In Labasa Prison, twelve inmates had gathered to be part of the StepOut-StepFree journey. This was the first time that we had run this class in this prison as our work in 'the north' is new and developing. As the sessions continued we could see both the confrontation and excitement in the men's faces. The comments typically were 'this is going deep' and 'why have I never heard/seen this before' 

We were aware of the discussions taking place each evening in the dormitories as the men went back and shared what they were learning. What we didn't know was the profound impact of what was unfolding. 

When a truth is shared it becomes good news; filling hungry souls with the possibilities of new things, new freedom, new potential. One of the men in the dormitory heard his inmate brothers sharing new truth from the class and it became a 'good' to his crushed heart.

All sin wants to remain hidden and this man's sin was that he had taken life, the life of another, which is an act of selfish destruction. Deeply convicted of his sin and seeing the truth of what had been shared as a gift to him, he went from denying to disclosing, from bondage to freedom. 

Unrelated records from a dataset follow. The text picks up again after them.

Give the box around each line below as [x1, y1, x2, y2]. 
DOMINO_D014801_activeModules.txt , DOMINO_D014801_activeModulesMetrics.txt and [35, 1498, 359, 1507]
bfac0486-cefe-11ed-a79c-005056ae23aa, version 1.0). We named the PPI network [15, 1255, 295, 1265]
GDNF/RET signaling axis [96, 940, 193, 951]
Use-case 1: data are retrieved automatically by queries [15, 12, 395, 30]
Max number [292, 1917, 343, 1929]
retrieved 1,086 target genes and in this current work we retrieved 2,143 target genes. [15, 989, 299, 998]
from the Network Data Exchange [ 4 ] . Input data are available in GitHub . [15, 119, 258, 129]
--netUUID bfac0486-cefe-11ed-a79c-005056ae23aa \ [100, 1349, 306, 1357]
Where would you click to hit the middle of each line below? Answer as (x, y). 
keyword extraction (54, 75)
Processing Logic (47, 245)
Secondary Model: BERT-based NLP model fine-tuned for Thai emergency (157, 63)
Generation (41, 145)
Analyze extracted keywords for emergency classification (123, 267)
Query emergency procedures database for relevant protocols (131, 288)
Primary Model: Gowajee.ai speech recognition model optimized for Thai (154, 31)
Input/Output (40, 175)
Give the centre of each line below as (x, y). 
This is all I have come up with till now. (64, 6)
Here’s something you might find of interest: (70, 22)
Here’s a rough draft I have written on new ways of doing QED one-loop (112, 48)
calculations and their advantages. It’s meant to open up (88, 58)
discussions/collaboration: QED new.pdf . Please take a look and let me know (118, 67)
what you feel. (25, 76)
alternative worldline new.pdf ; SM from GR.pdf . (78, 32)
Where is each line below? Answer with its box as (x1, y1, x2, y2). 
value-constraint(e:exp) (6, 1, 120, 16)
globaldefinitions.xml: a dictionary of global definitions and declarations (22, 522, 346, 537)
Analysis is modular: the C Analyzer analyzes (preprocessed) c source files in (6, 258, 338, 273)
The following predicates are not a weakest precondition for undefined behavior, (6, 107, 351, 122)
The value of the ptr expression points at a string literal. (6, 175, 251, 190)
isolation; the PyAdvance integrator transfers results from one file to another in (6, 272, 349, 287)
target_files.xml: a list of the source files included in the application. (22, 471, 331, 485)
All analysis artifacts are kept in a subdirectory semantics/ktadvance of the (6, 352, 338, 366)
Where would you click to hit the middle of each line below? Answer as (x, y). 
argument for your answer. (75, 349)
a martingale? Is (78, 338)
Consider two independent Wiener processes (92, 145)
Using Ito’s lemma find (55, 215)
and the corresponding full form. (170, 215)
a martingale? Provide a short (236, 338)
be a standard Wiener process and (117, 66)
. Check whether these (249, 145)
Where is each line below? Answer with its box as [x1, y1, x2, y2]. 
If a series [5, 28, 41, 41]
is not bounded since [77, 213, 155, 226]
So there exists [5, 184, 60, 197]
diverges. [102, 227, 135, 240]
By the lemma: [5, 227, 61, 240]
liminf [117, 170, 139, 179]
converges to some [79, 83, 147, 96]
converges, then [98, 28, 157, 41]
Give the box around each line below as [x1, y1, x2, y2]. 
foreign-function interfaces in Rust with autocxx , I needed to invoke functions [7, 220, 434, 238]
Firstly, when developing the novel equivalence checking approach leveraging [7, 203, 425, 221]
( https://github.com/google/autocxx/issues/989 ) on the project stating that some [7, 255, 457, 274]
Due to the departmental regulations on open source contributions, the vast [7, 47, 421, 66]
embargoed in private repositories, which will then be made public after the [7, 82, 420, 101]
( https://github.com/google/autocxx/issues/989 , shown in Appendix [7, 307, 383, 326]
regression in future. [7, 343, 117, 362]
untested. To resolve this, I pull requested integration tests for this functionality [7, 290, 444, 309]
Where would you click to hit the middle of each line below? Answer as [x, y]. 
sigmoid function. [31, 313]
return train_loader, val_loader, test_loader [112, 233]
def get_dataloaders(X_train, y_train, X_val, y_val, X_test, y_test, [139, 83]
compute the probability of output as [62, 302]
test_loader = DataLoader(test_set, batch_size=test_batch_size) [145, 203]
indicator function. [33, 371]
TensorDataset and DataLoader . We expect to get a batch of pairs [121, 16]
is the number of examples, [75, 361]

I still don't know all the details but I can see the Spirit of God at work; sharing His work of the conviction of sin (John 16:7-8). I can see the stronghold of selfishness became defeated by a humble sharing - one to another. The result is that one man was lifted out of the miry clay - that's profound impact!

What can you share today?

The Power of Story

The team sat glued - time had lost its importance! What had us captivated was a story, not any story but the story of a young lady who had persevered through a trial of immense proportion. We had invited M... to come and share with us as a team, six days after her release.

Claiming innocence yet sentenced to seven years. We saw this young mum and her baby enter the prison and begin the long journey. From dislocation, separation, humiliation and grief; so much lost yet, in the darkest of places the discovery of a new hope and abiding fellowship in Christ that became a strength to her, and her family.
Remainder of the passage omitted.